Monday, May. 16, 1988
France What Victory Will Mean
Francois Mitterrand won a second seven-year term as France's President on Sunday, with 54% of the vote against Premier Jacques Chirac's 46%. The result was hardly startling after Mitterrand's strong showing in the first round of balloting on April 24, though the release of three French hostages in Lebanon last Wednesday seemed briefly to boost Chirac's chances. Chirac failed to capture enough supporters of Jean-Marie Le Pen, the ultra-rightist candidate, who fared surprisingly well in the initial round. On the eve of his triumph, Mitterrand, 71, outlined his plans for the second term with Time Inc. Editor- in-Chief Jason McManus, TIME Managing Editor Henry Muller, Assistant Managing Editor Karsten Prager and Paris Bureau Chief Jordan Bonfante. Excerpts from the interview and from written answers to questions submitted earlier:
Q. What have you learned about France during this campaign?
A. I was astonished by the great number of young people at rallies and by their impressive support. That is new because the young ordinarily have reservations about political parties. And it brings a new, different tone to our politics. They are very sensitive to anything that has to do with human rights, generosity, the Third World, culture, scientific research, the adventure of the mind, education, professional training and equal opportunity. They reject discriminations. For them, these problems supersede the others.
Q. What are we to make of the Le Pen phenomenon?

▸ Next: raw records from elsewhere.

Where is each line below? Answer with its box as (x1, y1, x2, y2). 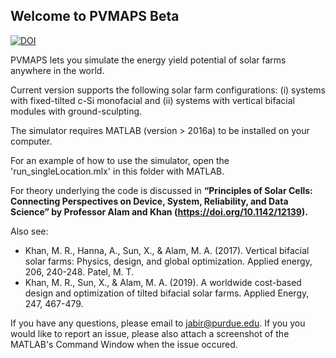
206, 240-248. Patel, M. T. (24, 265, 135, 278)
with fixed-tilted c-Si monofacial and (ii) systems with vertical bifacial (10, 94, 295, 106)
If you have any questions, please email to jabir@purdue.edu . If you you (10, 317, 306, 329)
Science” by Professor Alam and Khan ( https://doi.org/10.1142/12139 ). (10, 205, 308, 218)
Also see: (10, 225, 49, 237)
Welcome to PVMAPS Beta (10, 8, 180, 25)
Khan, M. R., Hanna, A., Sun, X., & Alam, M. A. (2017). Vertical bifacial (24, 244, 310, 256)
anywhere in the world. (10, 64, 105, 76)
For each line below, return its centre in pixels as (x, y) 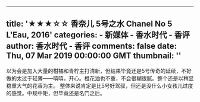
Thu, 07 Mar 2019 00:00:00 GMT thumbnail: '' (94, 56)
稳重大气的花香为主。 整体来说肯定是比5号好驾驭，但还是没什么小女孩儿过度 (100, 85)
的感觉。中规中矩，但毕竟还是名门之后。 (56, 93)
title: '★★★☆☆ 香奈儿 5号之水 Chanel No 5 (89, 24)
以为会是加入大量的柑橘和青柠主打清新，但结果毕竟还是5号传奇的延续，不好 (99, 71)
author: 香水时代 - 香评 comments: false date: (92, 46)
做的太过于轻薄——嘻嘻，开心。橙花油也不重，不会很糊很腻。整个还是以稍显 (100, 78)
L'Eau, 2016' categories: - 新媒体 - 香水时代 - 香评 (98, 35)
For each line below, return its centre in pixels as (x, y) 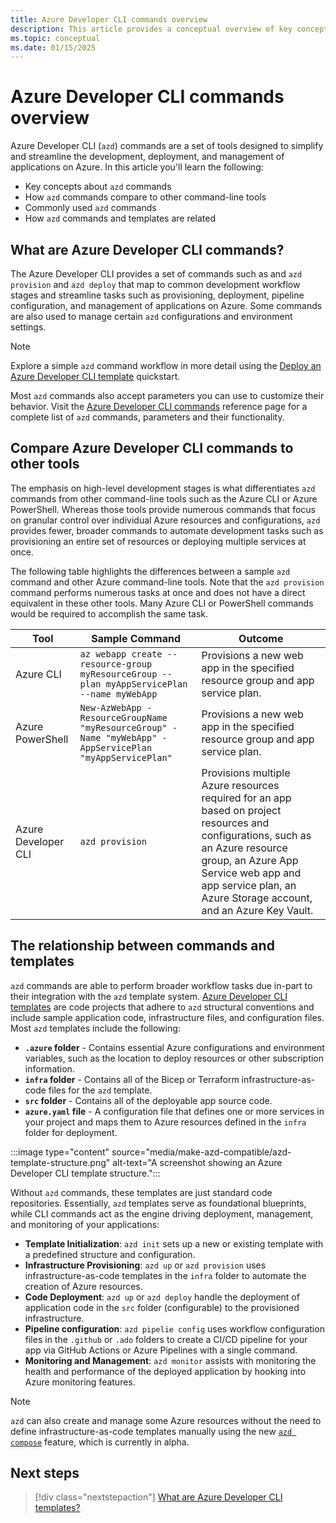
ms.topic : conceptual (55, 38)
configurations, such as (256, 835)
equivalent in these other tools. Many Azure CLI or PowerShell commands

A. The majority of French men and women who voted for the National Front always thought as they do today, but they used to vote for Premier Chirac's party. Put simply, there has been a restructuring of the right because the Premier, given his obligations, could not go as far as Mr. Le Pen in responding to the aspirations and the needs of those people.
Then there is the phenomenon that has been analyzed long before us, by historians and sociologists since the beginnings of this century: where there is serious and durable unemployment, there is a push toward the nationalist right wing. Even when they lose their jobs, middle-class people remain faithful to their cultural patterns. Logically, they should move to the left and vote Communist. No. They move to the extreme right.

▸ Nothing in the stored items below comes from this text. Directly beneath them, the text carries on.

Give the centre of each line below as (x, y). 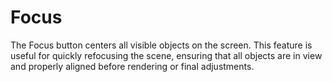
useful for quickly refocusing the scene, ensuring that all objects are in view (166, 55)
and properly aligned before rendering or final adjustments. (132, 66)
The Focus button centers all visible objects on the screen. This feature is (161, 45)
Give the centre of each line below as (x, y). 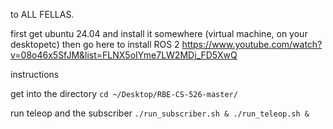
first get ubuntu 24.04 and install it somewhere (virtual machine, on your (159, 33)
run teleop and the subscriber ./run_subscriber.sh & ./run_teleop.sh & (160, 113)
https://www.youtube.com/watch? (252, 44)
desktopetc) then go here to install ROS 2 (95, 44)
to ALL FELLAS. (42, 14)
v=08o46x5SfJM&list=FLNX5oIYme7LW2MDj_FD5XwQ (124, 55)
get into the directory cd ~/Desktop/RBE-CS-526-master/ (124, 93)
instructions (35, 74)
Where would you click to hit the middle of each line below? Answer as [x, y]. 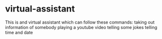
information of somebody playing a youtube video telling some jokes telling [81, 27]
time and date [19, 32]
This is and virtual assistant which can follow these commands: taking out [80, 22]
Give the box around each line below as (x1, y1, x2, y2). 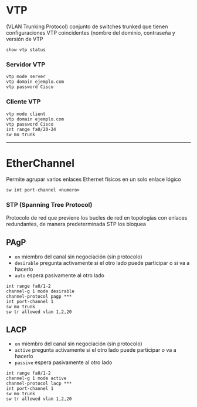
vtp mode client (6, 111, 46, 117)
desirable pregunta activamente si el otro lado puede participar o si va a (14, 259, 190, 266)
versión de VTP (6, 35, 43, 42)
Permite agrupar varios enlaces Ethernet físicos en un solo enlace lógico (6, 176, 182, 183)
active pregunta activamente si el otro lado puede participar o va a (14, 347, 177, 354)
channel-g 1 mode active (6, 375, 67, 382)
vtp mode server (6, 74, 46, 80)
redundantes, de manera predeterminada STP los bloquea (6, 220, 147, 227)
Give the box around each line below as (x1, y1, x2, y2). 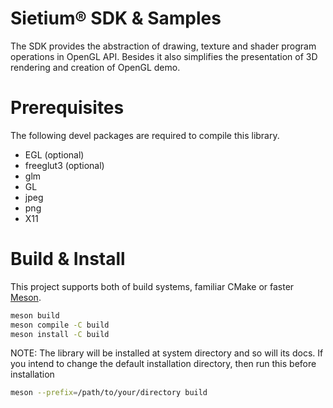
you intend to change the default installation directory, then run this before (10, 358, 317, 370)
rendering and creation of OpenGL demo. (10, 61, 181, 73)
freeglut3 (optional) (24, 159, 105, 171)
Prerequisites (10, 97, 125, 119)
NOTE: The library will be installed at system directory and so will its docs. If (10, 347, 324, 359)
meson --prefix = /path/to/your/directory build (10, 388, 208, 398)
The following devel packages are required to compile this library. (10, 129, 280, 141)
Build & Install (10, 248, 126, 271)
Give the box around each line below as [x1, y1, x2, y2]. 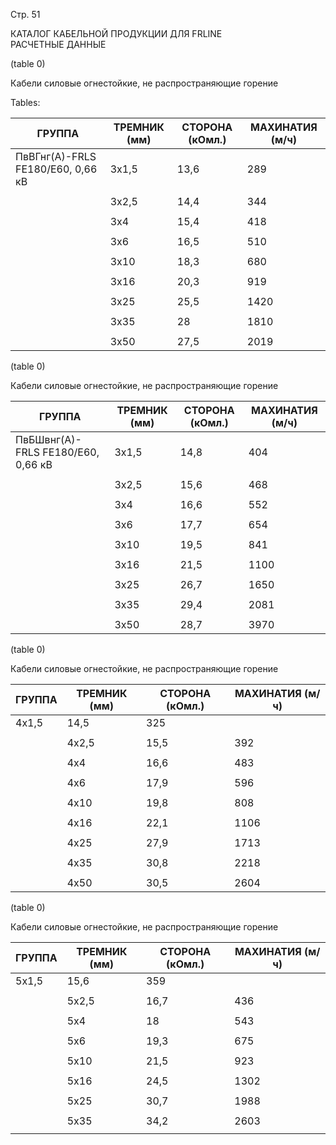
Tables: [10, 97, 41, 108]
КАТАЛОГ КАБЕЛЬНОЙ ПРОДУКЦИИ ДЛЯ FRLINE [10, 28, 223, 39]
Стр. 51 [10, 9, 41, 20]
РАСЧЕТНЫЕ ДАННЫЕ [10, 39, 107, 50]
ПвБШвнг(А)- [15, 433, 82, 446]
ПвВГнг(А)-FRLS [15, 150, 97, 163]
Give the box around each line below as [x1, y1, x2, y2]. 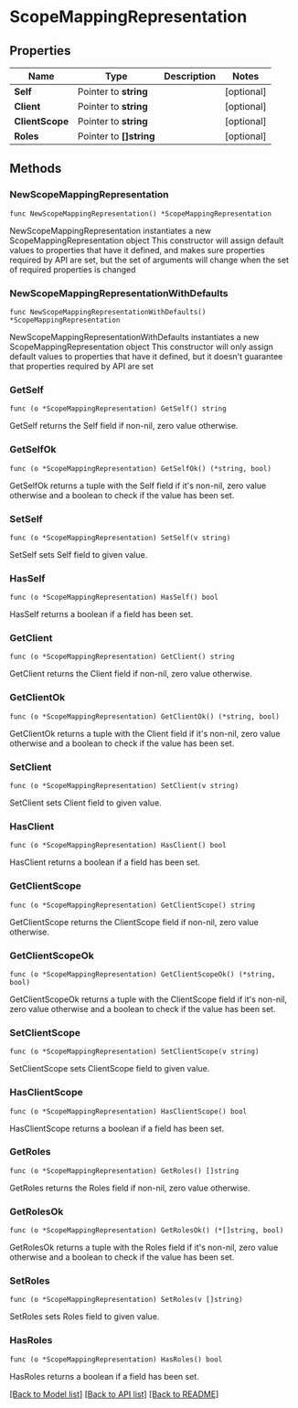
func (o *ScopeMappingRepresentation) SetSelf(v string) [9, 533, 231, 542]
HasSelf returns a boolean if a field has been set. [9, 609, 194, 620]
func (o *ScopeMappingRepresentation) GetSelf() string [9, 404, 227, 413]
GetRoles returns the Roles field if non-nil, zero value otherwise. [9, 1182, 250, 1193]
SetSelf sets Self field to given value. [9, 549, 148, 560]
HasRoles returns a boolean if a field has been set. [9, 1371, 199, 1381]
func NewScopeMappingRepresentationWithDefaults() [9, 307, 207, 316]
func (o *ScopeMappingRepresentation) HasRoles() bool [9, 1355, 223, 1364]
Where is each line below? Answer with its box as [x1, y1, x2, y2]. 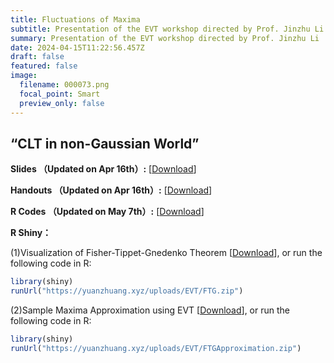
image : [10, 71, 38, 81]
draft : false [10, 52, 65, 62]
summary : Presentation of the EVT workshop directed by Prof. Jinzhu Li [10, 33, 320, 43]
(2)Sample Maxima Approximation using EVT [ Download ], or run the [10, 304, 290, 316]
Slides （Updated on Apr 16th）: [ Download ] [10, 163, 197, 175]
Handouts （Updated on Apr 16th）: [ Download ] [10, 184, 213, 196]
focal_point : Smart [19, 89, 101, 99]
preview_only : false [19, 98, 105, 108]
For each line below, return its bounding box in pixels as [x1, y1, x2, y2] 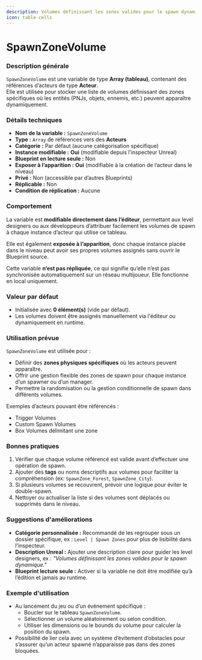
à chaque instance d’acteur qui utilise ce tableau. [6, 228, 127, 236]
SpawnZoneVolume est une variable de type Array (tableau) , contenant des [6, 75, 188, 82]
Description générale [6, 61, 69, 70]
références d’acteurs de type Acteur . [6, 82, 99, 89]
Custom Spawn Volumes [14, 421, 76, 428]
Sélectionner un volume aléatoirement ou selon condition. [23, 616, 167, 623]
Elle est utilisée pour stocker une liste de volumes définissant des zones [6, 88, 185, 95]
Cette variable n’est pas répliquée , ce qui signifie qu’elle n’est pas [6, 264, 170, 272]
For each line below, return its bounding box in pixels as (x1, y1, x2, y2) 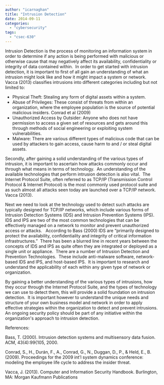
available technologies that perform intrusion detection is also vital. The (5, 171, 151, 177)
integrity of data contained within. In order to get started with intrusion (5, 63, 148, 69)
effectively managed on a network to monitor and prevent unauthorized (5, 222, 149, 228)
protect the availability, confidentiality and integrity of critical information (5, 232, 152, 238)
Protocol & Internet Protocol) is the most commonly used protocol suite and (5, 181, 157, 187)
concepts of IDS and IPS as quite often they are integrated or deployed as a (5, 243, 158, 249)
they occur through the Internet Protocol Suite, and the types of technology (5, 284, 157, 290)
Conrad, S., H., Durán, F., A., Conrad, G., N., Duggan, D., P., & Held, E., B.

There they join people excluded from everything -- the unemployed, the homeless, those who live in dirty, crowded neighborhoods devoid of any city planning, mothers and fathers who cannot find anyone to take care of their children while they still have to work. These people become desperate. They come from the left, but they vote for the National Front.

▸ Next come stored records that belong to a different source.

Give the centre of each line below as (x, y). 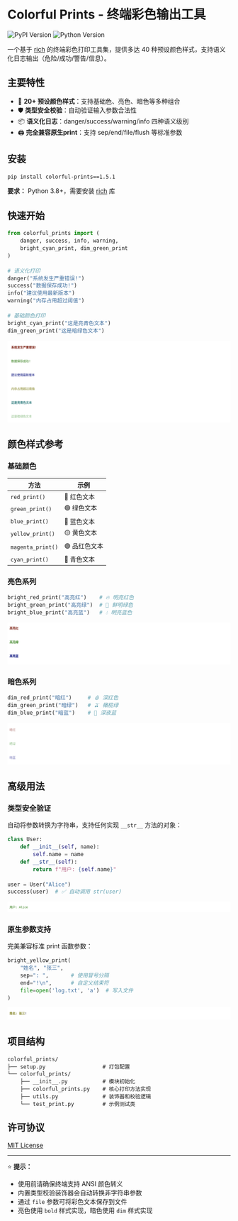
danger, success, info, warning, (69, 241)
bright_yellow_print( (39, 960)
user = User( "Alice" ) (39, 885)
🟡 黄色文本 (81, 532)
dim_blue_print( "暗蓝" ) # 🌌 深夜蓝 (62, 713)
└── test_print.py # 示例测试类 (78, 1104)
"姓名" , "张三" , (42, 968)
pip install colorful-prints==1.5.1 (61, 177)
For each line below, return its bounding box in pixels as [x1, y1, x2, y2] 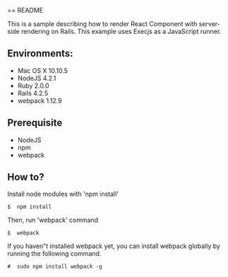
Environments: [7, 47, 73, 59]
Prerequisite [7, 117, 63, 129]
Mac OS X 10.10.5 [17, 66, 68, 75]
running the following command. [7, 249, 102, 258]
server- [198, 20, 220, 28]
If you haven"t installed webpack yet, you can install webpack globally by [7, 242, 221, 250]
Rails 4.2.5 [17, 88, 48, 98]
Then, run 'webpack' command [7, 216, 99, 225]
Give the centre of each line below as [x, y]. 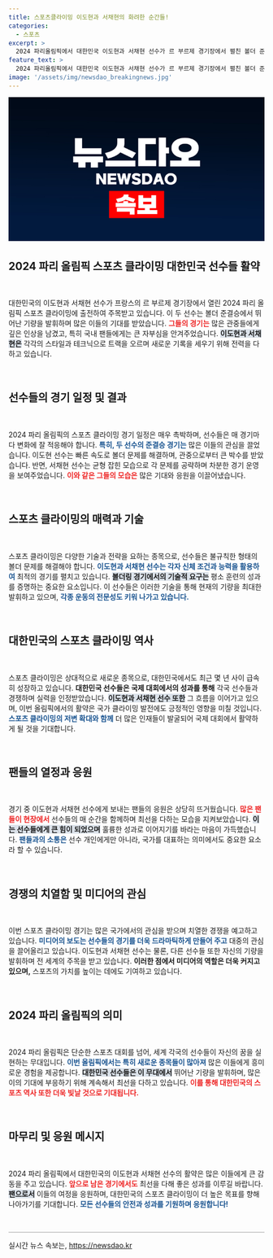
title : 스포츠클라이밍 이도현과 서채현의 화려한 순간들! [89, 17]
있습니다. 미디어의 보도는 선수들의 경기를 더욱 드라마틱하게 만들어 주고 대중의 [129, 941]
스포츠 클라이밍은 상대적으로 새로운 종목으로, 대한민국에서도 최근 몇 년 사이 [127, 677]
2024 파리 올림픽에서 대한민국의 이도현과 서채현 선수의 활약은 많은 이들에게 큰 [132, 1173]
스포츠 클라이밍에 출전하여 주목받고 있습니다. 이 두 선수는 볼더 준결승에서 [138, 313]
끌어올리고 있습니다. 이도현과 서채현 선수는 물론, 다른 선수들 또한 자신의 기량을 [140, 951]
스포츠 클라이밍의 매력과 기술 [76, 520]
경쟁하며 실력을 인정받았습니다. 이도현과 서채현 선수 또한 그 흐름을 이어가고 [126, 698]
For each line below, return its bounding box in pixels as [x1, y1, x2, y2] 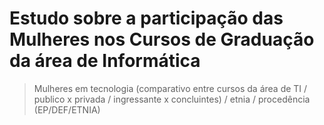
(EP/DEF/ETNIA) [33, 103, 101, 116]
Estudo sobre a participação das [9, 7, 284, 30]
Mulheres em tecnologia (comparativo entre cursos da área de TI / [33, 82, 308, 94]
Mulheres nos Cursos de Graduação [9, 28, 315, 51]
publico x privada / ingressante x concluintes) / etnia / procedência [33, 93, 311, 105]
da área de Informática [9, 50, 201, 72]
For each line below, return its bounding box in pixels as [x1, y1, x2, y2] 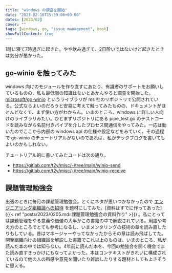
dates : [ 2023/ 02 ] [5, 17, 42, 22]
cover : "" [5, 22, 27, 27]
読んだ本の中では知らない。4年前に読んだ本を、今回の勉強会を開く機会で [5, 243, 161, 249]
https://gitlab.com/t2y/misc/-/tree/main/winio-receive [12, 167, 126, 174]
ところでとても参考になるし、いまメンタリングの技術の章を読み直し [18, 224, 162, 230]
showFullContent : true [5, 31, 54, 36]
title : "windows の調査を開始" [5, 7, 68, 13]
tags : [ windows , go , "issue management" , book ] [5, 27, 109, 32]
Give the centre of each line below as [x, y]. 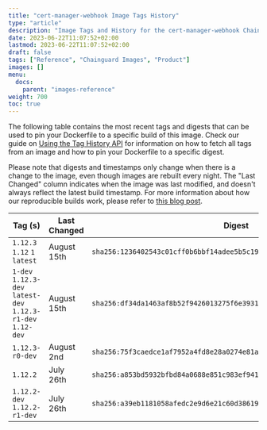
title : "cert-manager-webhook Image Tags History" [94, 15]
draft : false [30, 52]
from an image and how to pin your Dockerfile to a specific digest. [116, 152]
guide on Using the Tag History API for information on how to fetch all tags [130, 144]
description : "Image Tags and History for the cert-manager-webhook [124, 30]
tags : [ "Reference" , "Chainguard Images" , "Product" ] [99, 60]
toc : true [25, 104]
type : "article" [35, 23]
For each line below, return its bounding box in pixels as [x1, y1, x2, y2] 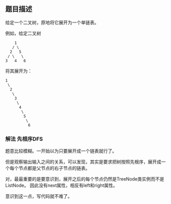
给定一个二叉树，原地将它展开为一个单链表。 [5, 19, 99, 25]
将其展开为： [5, 68, 32, 74]
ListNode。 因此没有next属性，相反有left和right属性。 [5, 183, 118, 189]
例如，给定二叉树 [5, 30, 41, 36]
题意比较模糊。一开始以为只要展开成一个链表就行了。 [5, 148, 117, 154]
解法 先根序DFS [5, 135, 43, 142]
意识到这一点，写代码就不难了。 [5, 193, 72, 199]
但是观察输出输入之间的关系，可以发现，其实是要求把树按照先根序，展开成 [5, 159, 161, 165]
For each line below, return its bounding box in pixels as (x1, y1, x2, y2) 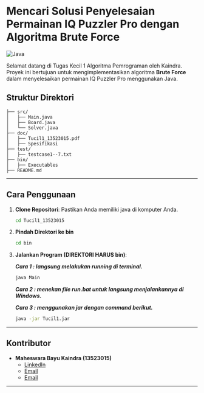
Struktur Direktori (6, 92, 74, 103)
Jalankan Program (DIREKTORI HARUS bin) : (15, 251, 127, 259)
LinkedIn (24, 361, 46, 368)
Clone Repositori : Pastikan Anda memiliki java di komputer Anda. (15, 206, 178, 213)
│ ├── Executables (6, 162, 59, 168)
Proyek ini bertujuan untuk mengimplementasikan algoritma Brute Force (6, 68, 186, 75)
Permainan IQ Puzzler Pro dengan (6, 17, 180, 31)
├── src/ (6, 108, 29, 115)
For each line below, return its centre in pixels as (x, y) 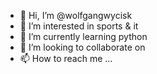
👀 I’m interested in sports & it (79, 26)
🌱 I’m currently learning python (83, 36)
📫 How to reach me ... (66, 58)
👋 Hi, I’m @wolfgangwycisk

Q. What are your foreign policy priorities for the second term?
A. Peace and disarmament. The union of Europe, that is, the completion of an economic Europe and the setting up of a political Europe. The intensification of an effort of the major industrialized nations toward the Third World.
I will encourage the United States and the Soviet Union to continue on the path of disarmament to which they have committed themselves at last. I shall do my best to hasten the start of negotiations on conventional weapons in Europe. I shall remind others that though security is based on deterrence, that does not mean either constant overbidding or redundancy, and that a reduction of the arms race is the logical complement of this strategy.
Q. What will a "European pillar" of Western defense consist of? Could it permit the withdrawal of U.S. troops from Europe?
A. Through increasingly close cooperation in the Atlantic Alliance certain European countries have undertaken to build the core of a common European defense system. Other countries find that the current situation suits them better, even if all of them recognize that Europe, once it has found the way toward political union, must ensure its own defense.
In maintaining its armed forces in Europe, the U.S. is keeping its commitment to NATO and protecting its global interests. The progress of European cooperation in defense will not erase the reasons for the U.S. presence in Europe.
Q. How durable are glasnost, perestroika and, for that matter, General Secretary Mikhail Gorbachev?
A. Mr. Gorbachev's rise to power was no accident. In three years he has already shown great qualities as a statesman in conceiving and applying reforms. Will glasnost and perestroika last? I am no more adept than you at reading tea leaves. But it seems to me that the majority of the Soviet people have no desire to turn back the clock.
Q. How will you make a stronger commitment to the Third World?
A. The gap between rich and poor countries is not narrowing. On the contrary, it's growing wider every day. In the past year financial transfers from south to north surpassed by $30 billion those from north to south, because debt repayments exceeded new loans. I wish to increase France's aid to the Third World and to improve its quality and its effectiveness. I believe it is necessary to re-examine means of repayment for the least-developed countries. For the poorest of all, I do not rule out cancellation of these debts.
The time has come to launch a worldwide development plan that would be to the Third World what the Marshall Plan was to the reconstruction of Europe. Countries with financial surpluses, particularly Japan, which despite new increased efforts still devotes only 0.29% of its GNP to Third World aid ((vs. 0.54% for France)), should play a particularly important role in such a program.
Q. "Europe" was on the tip of everyone's tongue in this campaign, but some French thinkers point out that the core question is not being asked: What is the future of the nation-state?
A. No nation in Europe, however ancient and glorious, can control in isolation its development. The surest way of preserving our national heritages, as well as our ways of thinking and doing things, is to pool our resources, our currencies, our knowledge and our industries, much as we have done for our agriculture.